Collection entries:
=====
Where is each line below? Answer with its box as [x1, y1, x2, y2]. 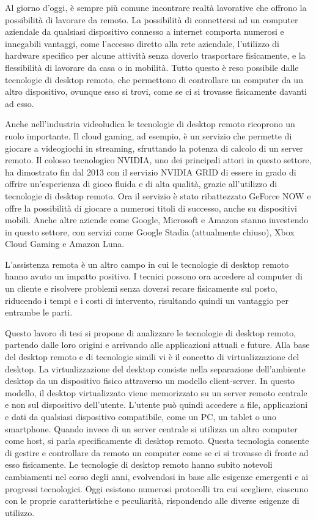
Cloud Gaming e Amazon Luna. [5, 237, 125, 250]
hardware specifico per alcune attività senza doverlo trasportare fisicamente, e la [5, 49, 306, 62]
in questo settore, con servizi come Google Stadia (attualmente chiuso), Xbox [5, 225, 295, 238]
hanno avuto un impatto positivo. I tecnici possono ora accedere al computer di [5, 270, 303, 283]
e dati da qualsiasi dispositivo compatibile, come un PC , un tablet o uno [5, 410, 276, 423]
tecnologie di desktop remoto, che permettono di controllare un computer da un [5, 73, 303, 86]
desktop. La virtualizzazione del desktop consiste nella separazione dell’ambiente [5, 362, 306, 375]
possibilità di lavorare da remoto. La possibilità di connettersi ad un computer [5, 13, 298, 26]
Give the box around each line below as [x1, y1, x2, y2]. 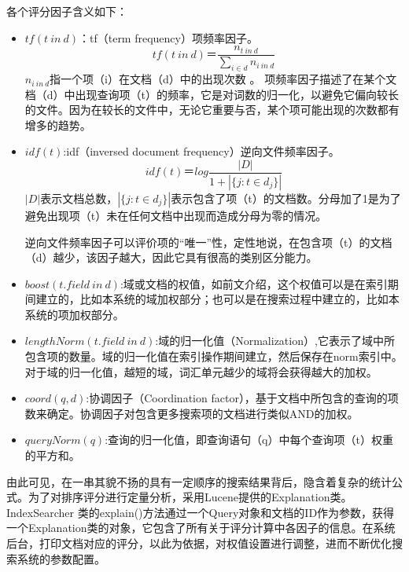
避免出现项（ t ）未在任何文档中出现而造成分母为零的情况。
=====
Work required:
Down to the last line, return the entries above exactly, with no pictures.

Answer for the task:
Where is each line below? Answer with its box as [x1, y1, x2, y2]. 
Cloud Gaming e Amazon Luna. [5, 237, 125, 250]
hardware specifico per alcune attività senza doverlo trasportare fisicamente, e la [5, 49, 306, 62]
in questo settore, con servizi come Google Stadia (attualmente chiuso), Xbox [5, 225, 295, 238]
hanno avuto un impatto positivo. I tecnici possono ora accedere al computer di [5, 270, 303, 283]
e dati da qualsiasi dispositivo compatibile, come un PC , un tablet o uno [5, 410, 276, 423]
tecnologie di desktop remoto, che permettono di controllare un computer da un [5, 73, 303, 86]
desktop. La virtualizzazione del desktop consiste nella separazione dell’ambiente [5, 362, 306, 375]
possibilità di lavorare da remoto. La possibilità di connettersi ad un computer [5, 13, 298, 26]
Give the box around each line below as [x1, y1, x2, y2]. 
避免出现项（ t ）未在任何文档中出现而造成分母为零的情况。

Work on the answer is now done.